There’s always something happening at the Raymond Village Library. New projects for the library include an at home delivery service, monthly art installations, two new construction projects, and organization of the Everybody Loves Raymond event.
Library Director Allison Griffin said the “At Home Service” is being started to better serve patrons unable to get to the library. “We know that we have a lot of Raymond residents who support the library and like to utilize the resources that we have but are physically unable to come in,” she said. Staff and volunteers will deliver materials that can be checked out to homes in Raymond through this service.
There is a short application to participate in the at home delivery service. This application can be completed online, be mailed to the patrons, or can even be completed over the phone with library staff.
Griffin said that the library she worked at previously successfully provided this service, primarily to a senior center. In Raymond, library staff noticed that some people would pick up materials for their neighbors, but not everyone has someone who can do that for them. “We just want to make sure everybody has access,” she said.

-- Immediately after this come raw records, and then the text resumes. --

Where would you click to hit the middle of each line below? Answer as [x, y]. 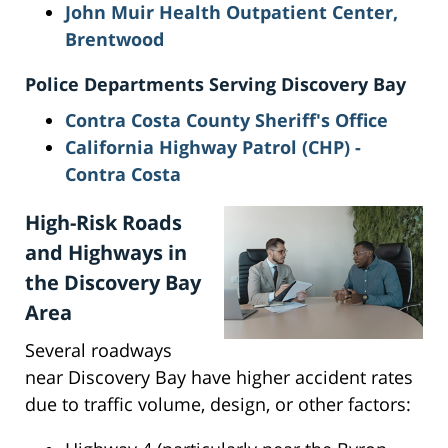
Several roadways [98, 350]
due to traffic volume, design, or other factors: [218, 404]
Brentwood [114, 39]
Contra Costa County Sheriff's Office [226, 120]
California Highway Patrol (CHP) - [213, 147]
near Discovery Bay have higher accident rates [219, 377]
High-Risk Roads [103, 223]
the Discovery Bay [113, 283]
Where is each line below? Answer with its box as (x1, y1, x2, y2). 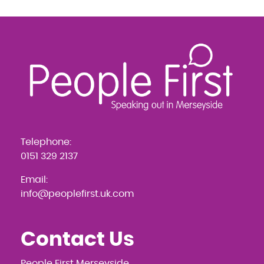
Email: (21, 174, 48, 184)
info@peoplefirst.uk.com (21, 189, 134, 199)
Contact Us (21, 229, 134, 250)
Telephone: (21, 137, 71, 147)
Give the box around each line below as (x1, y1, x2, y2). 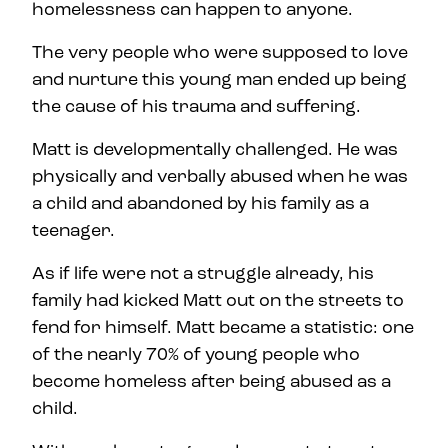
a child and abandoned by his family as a (32, 192, 369, 214)
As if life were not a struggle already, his (32, 262, 374, 284)
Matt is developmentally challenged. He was (32, 138, 398, 160)
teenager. (32, 219, 115, 241)
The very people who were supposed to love (32, 41, 408, 63)
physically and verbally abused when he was (32, 165, 408, 187)
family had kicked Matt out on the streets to (32, 289, 404, 311)
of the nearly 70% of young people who (32, 343, 360, 365)
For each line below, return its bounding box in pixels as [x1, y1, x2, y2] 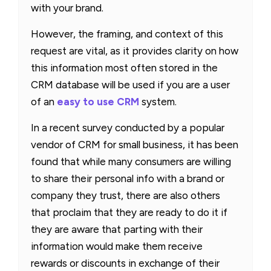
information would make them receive [31, 240, 203, 252]
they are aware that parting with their [31, 223, 203, 235]
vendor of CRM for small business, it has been [31, 138, 238, 151]
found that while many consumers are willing [31, 155, 231, 168]
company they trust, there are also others [31, 189, 220, 201]
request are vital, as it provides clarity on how [31, 44, 238, 57]
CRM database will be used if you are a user [31, 78, 230, 91]
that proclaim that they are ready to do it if [31, 206, 227, 218]
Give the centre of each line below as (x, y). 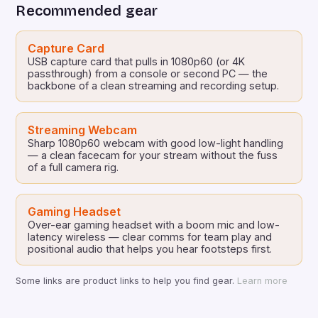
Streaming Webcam (83, 130)
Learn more (263, 280)
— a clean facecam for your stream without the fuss (153, 155)
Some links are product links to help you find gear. (127, 280)
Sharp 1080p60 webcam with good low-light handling (156, 143)
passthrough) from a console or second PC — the (148, 73)
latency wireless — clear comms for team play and (150, 236)
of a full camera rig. (73, 167)
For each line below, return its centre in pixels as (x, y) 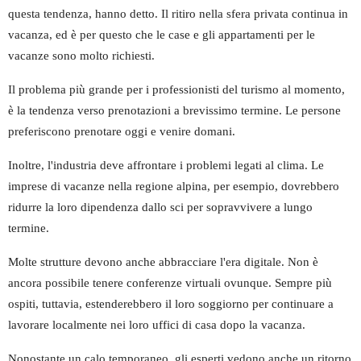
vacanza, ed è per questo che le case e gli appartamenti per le (162, 34)
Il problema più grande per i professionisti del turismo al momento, (176, 89)
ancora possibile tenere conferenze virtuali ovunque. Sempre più (170, 282)
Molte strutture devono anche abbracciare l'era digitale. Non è (163, 261)
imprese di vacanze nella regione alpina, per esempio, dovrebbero (174, 186)
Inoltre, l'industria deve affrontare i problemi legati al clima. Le (166, 165)
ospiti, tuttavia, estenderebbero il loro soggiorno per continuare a (171, 303)
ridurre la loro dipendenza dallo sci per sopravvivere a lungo (160, 207)
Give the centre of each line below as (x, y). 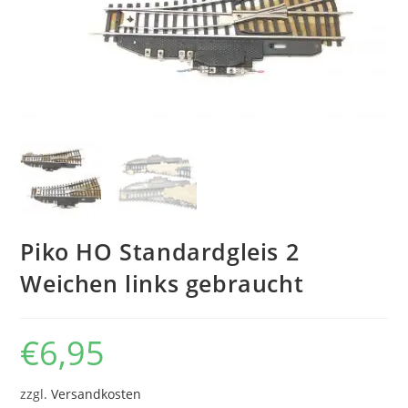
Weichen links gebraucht (162, 283)
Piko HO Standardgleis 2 (160, 251)
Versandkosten (97, 394)
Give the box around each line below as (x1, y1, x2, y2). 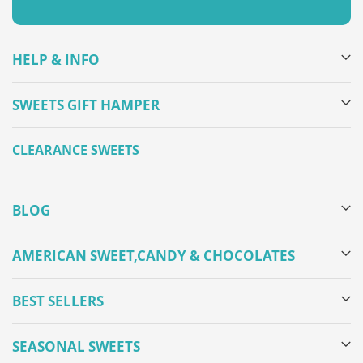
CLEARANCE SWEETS (12, 141, 139, 159)
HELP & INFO (12, 50, 100, 69)
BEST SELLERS (12, 292, 104, 310)
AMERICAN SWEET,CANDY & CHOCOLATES (12, 246, 295, 265)
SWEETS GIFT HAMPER (12, 96, 160, 114)
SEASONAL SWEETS (12, 337, 140, 356)
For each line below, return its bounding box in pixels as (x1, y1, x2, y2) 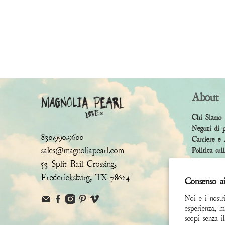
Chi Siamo (192, 113, 221, 122)
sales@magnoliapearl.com (41, 145, 124, 156)
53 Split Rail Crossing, (41, 158, 117, 170)
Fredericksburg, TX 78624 (41, 172, 130, 183)
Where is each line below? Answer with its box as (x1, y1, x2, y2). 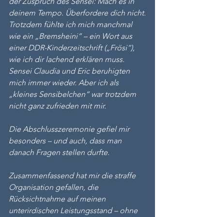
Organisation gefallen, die (9, 183, 100, 192)
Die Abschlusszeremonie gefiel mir (9, 124, 131, 134)
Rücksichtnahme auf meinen (9, 194, 108, 203)
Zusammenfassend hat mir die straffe (9, 171, 138, 180)
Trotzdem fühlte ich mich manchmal (9, 20, 134, 29)
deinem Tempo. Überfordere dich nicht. (9, 8, 146, 17)
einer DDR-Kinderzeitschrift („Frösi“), (9, 43, 137, 52)
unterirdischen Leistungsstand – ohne (9, 206, 139, 215)
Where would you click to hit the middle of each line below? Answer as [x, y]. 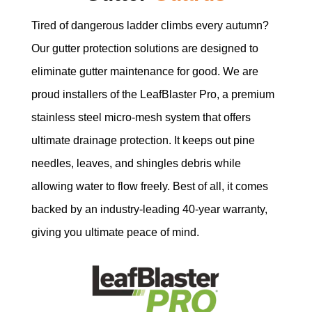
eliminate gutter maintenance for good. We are [145, 71]
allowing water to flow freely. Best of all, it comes [149, 186]
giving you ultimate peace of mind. [115, 232]
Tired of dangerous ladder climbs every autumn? [150, 25]
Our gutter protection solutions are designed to [145, 48]
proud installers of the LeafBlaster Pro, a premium [153, 94]
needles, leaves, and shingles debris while [136, 163]
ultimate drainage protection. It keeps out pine [143, 140]
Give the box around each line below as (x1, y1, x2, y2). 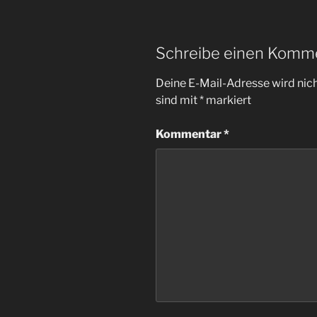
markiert (204, 93, 251, 108)
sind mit (156, 93, 200, 108)
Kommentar (156, 127, 224, 142)
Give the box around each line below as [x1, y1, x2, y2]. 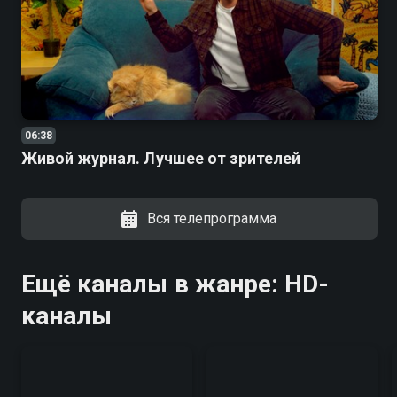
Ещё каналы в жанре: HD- [21, 269, 330, 300]
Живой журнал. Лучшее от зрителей [21, 149, 301, 168]
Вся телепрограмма [146, 210, 277, 228]
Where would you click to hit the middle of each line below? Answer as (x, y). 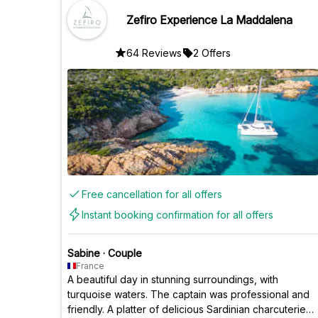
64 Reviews (154, 53)
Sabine (84, 253)
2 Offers (212, 53)
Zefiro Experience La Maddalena (209, 20)
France (90, 265)
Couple (125, 253)
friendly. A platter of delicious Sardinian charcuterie (187, 309)
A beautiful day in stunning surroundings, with (173, 279)
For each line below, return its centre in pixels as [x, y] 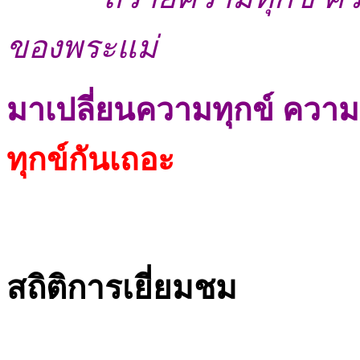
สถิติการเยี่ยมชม [122, 288]
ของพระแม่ [82, 47]
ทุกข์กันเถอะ [90, 159]
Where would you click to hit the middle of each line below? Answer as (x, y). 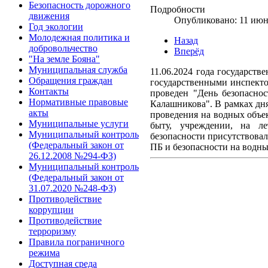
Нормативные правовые (78, 102)
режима (44, 253)
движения (49, 16)
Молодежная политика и (79, 37)
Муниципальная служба (78, 70)
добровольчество (63, 48)
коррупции (51, 210)
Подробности (178, 9)
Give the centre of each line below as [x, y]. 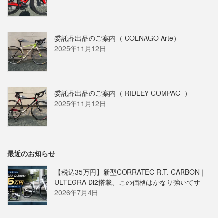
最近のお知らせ [31, 154]
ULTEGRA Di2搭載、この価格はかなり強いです [127, 182]
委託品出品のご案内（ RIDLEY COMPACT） [123, 93]
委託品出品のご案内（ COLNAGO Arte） [117, 38]
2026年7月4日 [76, 192]
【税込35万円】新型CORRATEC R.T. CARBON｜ [130, 172]
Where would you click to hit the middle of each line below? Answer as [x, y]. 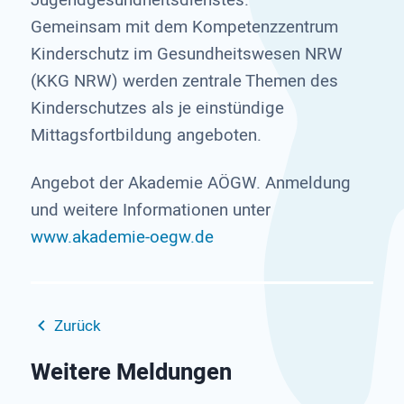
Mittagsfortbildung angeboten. [146, 135]
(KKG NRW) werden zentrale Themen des [184, 81]
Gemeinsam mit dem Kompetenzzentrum [184, 27]
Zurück [77, 326]
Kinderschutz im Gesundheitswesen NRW [186, 54]
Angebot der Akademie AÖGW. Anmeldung [190, 184]
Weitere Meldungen [131, 372]
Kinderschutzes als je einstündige [157, 108]
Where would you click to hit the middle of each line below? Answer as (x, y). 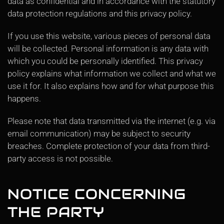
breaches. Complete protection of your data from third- (109, 146)
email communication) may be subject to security (99, 133)
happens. (24, 98)
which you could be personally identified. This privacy (105, 61)
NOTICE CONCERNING (97, 194)
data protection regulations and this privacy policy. (100, 13)
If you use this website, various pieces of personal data (109, 36)
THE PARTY (56, 212)
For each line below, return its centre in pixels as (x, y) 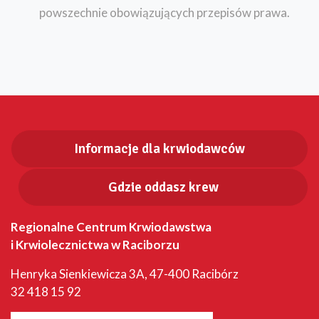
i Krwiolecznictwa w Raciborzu (95, 244)
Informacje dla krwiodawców (159, 148)
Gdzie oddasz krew (163, 187)
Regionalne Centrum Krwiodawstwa (111, 226)
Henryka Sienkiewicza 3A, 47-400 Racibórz (125, 273)
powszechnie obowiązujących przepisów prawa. (164, 12)
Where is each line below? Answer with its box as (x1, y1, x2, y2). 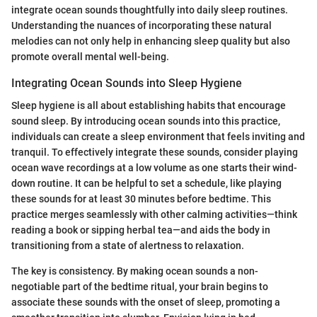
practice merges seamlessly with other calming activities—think (11, 208, 297, 220)
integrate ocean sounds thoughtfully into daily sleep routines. (11, 4, 288, 16)
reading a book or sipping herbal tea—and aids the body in (11, 224, 270, 236)
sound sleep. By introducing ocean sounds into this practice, (11, 115, 280, 127)
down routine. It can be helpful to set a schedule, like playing (11, 177, 282, 189)
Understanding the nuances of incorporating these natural (11, 19, 272, 31)
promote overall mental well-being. (11, 50, 169, 62)
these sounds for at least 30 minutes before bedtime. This (11, 192, 271, 204)
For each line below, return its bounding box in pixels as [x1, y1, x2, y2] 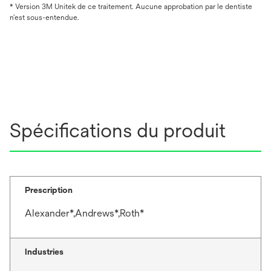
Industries [25, 247, 64, 256]
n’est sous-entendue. [10, 13, 79, 22]
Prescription [25, 185, 73, 195]
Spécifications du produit [10, 119, 226, 142]
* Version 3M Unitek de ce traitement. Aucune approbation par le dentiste [10, 2, 252, 11]
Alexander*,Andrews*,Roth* [25, 207, 144, 219]
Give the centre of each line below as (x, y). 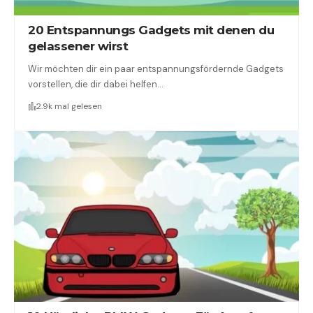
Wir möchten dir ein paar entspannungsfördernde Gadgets (156, 69)
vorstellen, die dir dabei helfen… (96, 85)
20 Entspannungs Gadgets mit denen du (151, 30)
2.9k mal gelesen (70, 107)
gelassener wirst (78, 46)
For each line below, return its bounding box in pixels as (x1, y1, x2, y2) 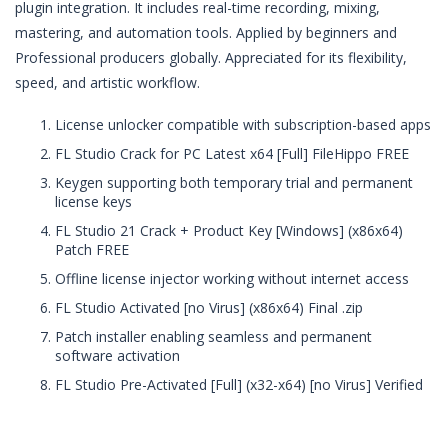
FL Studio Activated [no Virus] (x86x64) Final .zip (55, 298, 363, 317)
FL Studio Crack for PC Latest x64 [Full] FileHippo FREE (55, 144, 409, 163)
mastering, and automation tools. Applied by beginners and (15, 23, 397, 42)
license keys (55, 192, 132, 211)
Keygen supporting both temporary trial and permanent (55, 173, 413, 192)
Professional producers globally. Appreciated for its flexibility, (15, 48, 407, 67)
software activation (55, 346, 180, 365)
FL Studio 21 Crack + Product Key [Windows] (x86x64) (55, 221, 403, 240)
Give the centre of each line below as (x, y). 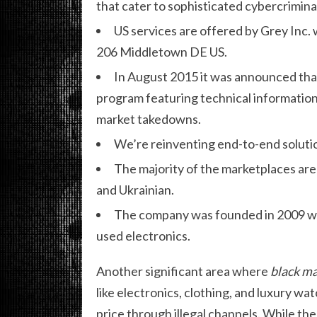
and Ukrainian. (135, 190)
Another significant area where (183, 271)
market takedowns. (149, 119)
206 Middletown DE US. (162, 52)
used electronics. (143, 236)
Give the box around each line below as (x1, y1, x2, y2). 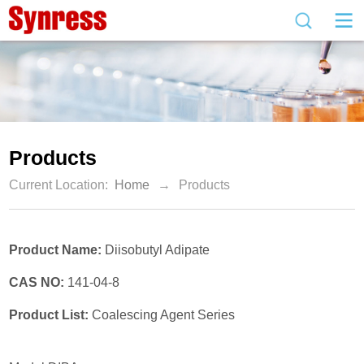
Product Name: (9, 243, 106, 257)
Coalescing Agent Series (92, 308, 236, 322)
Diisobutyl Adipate (105, 243, 210, 257)
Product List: (9, 308, 93, 322)
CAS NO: (9, 275, 68, 289)
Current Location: (9, 178, 109, 192)
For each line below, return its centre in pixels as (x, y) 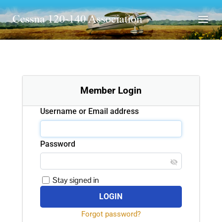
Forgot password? (111, 214)
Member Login (111, 91)
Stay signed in (75, 180)
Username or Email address (90, 111)
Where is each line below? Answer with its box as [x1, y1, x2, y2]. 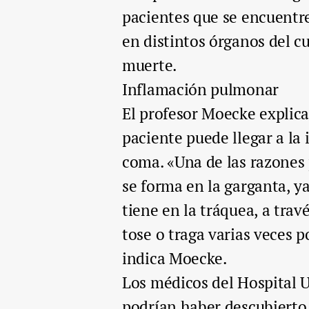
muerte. [122, 54, 177, 76]
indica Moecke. [122, 247, 227, 269]
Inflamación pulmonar [122, 78, 279, 100]
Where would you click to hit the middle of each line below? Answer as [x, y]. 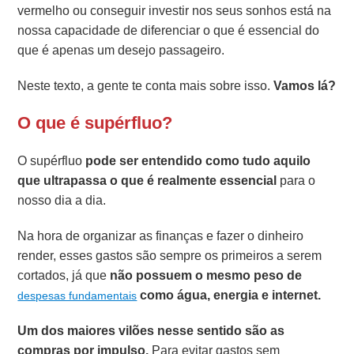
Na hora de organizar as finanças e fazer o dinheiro [161, 235]
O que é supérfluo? [95, 122]
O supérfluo [52, 160]
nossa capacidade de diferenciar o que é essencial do [169, 30]
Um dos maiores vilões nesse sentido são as [151, 330]
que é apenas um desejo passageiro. [121, 50]
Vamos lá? [305, 85]
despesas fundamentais [77, 295]
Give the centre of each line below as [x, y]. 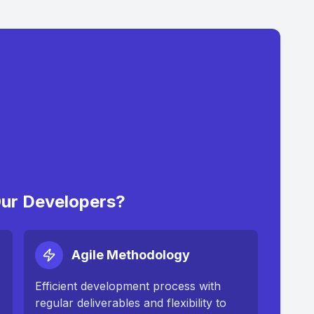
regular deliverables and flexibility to [130, 303]
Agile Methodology [130, 255]
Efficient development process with [128, 286]
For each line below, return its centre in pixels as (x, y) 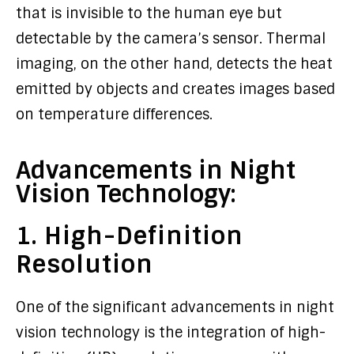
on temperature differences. (114, 115)
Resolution (85, 264)
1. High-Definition (130, 236)
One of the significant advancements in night (175, 307)
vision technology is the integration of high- (171, 333)
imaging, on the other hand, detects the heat (174, 64)
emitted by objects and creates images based (175, 89)
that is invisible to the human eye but (149, 13)
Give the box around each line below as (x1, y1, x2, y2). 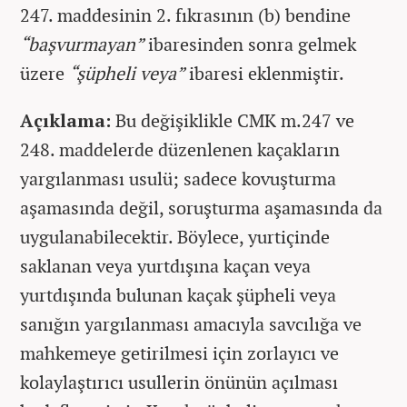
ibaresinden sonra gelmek (144, 32, 356, 56)
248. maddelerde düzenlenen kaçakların (20, 137, 340, 162)
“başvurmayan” (20, 32, 144, 56)
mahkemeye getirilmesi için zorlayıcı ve (20, 341, 339, 365)
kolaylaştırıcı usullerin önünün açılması (20, 370, 338, 394)
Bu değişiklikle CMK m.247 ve (111, 108, 354, 133)
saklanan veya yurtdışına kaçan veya (20, 253, 311, 278)
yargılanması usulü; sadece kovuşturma (20, 166, 336, 191)
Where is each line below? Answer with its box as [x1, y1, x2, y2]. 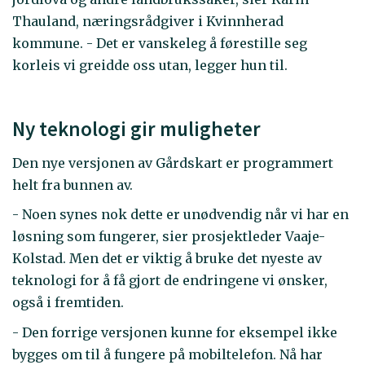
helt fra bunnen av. [12, 176, 133, 193]
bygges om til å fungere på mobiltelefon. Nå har [12, 345, 323, 363]
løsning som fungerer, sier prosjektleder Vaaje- [12, 228, 325, 245]
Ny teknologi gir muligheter [12, 116, 261, 143]
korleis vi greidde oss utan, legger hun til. [12, 57, 288, 74]
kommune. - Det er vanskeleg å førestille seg [12, 35, 307, 52]
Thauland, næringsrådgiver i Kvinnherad [12, 13, 284, 30]
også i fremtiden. [12, 294, 124, 311]
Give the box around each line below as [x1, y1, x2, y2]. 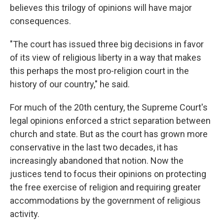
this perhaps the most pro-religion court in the [10, 66, 189, 76]
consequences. [10, 16, 71, 26]
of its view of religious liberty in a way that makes [10, 52, 201, 63]
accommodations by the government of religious [10, 195, 201, 206]
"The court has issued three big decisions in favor [10, 39, 204, 49]
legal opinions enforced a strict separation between [10, 115, 211, 126]
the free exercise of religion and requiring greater [10, 182, 201, 192]
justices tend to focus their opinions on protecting [10, 169, 206, 179]
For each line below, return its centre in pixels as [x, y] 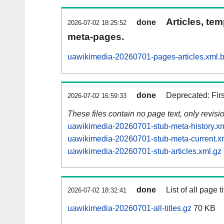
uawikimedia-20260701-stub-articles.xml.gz [144, 151]
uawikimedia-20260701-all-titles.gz [129, 208]
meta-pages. [96, 37]
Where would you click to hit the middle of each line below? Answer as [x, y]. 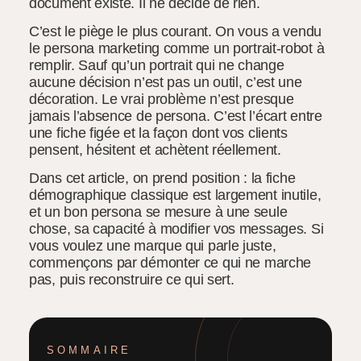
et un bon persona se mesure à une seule [158, 212]
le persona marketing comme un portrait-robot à [177, 48]
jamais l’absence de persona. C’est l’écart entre [176, 116]
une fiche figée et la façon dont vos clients [158, 133]
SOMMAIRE [89, 350]
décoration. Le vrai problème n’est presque [162, 99]
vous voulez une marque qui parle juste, [153, 246]
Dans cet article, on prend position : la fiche [162, 178]
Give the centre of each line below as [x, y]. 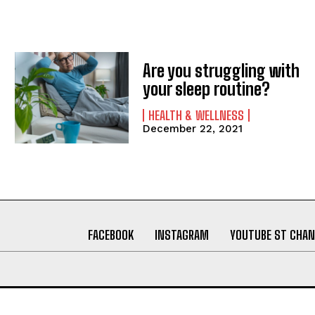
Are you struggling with [221, 71]
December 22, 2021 [193, 129]
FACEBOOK [110, 234]
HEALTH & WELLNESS [197, 116]
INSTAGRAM [181, 234]
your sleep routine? [207, 89]
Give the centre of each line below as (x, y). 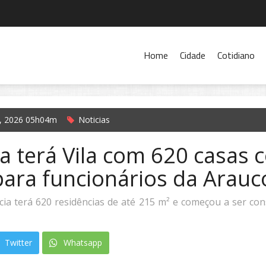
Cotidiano (236, 55)
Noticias (94, 119)
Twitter (17, 242)
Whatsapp (82, 242)
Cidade (193, 55)
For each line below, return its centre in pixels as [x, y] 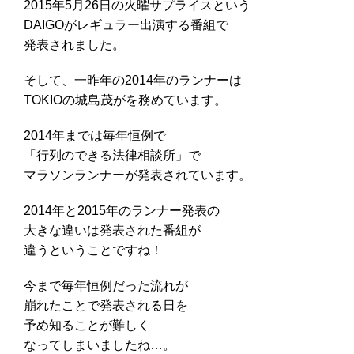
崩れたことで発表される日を [106, 305]
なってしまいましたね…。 [100, 345]
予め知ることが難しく [87, 325]
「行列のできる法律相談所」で [112, 155]
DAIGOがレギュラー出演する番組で [126, 24]
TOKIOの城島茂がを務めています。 [125, 100]
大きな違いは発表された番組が [112, 230]
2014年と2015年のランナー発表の [122, 210]
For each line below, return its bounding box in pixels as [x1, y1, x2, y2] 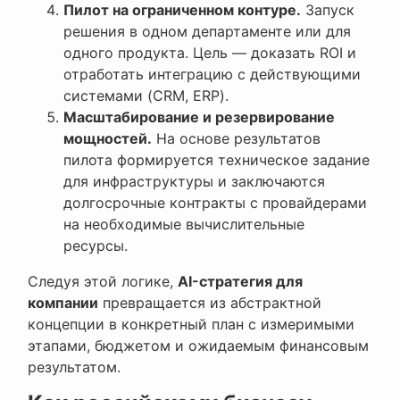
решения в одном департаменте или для [63, 22, 351, 41]
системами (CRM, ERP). [63, 87, 229, 105]
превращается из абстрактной [98, 294, 321, 312]
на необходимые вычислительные [63, 215, 304, 234]
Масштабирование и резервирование [63, 108, 335, 127]
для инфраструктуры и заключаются [63, 172, 325, 191]
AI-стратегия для [178, 272, 303, 291]
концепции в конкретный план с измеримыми [28, 315, 354, 334]
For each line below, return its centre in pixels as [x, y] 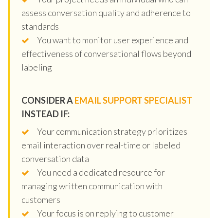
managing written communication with [92, 186]
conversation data [55, 158]
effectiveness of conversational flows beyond [106, 53]
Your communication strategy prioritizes [112, 131]
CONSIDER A [48, 100]
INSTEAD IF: [45, 114]
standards [40, 26]
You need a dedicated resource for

Patrons can go online to check out the library catalog, request specific titles, or indicate an author or genre preference and staff or volunteers will choose materials for them. A list is maintained to ensure they don’t get the same items, Griffin said. Interlibrary loan is also available for home delivery items.
Another new project at the library is the addition of monthly art installations. In January, paintings by Charles Miller were on display. For the month of February, photographer Jesse McDonald exhibited his work. “It gives the artist a chance to show their work outside the gallery/art museum circuit, and it allows people who don’t normally get a chance to go to an art museum, for whatever reason, to see a variety of artwork when they come to the library,” Griffin said.
Some artists may put their artwork up for display only, while others may choose to sell their work. No display fee is charged, but if artists would like to sell their work they are asked to donate a small percentage of sales to the library.
Any type of artwork is acceptable as long as the subject material is appropriate for all ages. Artists from the local area can apply to have their work on display. Interested artists should contact the library for more information.
The layout of the library will soon be changing as well. An anonymous donor has provided funding for construction on the workspace and circulation desk. “This work will allow for more efficiency for staff, better flow in the front area and better visibility,” Griffin said.
“Accessibility played a big role in the restructuring of the library,” Griffin added. The second construction project will address accessibility issues in the bathroom area. Another anonymous donor has issued a challenge grant for this portion of the construction. If the library raises $2000, the donor will give $2000. As of Monday, February 27, the library website indicated they are 73% of the way towards reaching that goal. “The library will remain open as much as possible during the construction,” Griffin said.
Many local merchants have donated materials to the construction projects. Hancock Lumber has supplied framing lumber; flooring has been provided by Miller Flooring; Paris Farmers Union and their partner Valspar donated primer and paint; and Arthur McClanahan donated drywall.
Engineering services were also donated by Joseph H. Leasure, P. E. L & L Structural Engineering Services, Inc.
The library has also taken over responsibility for the “Everybody Loves Raymond” event in July. Two new activities for this year will include a boat parade on July 21, and a pancake breakfast on the main day of the festival, July 22, 2017. More details will be available closer to the event.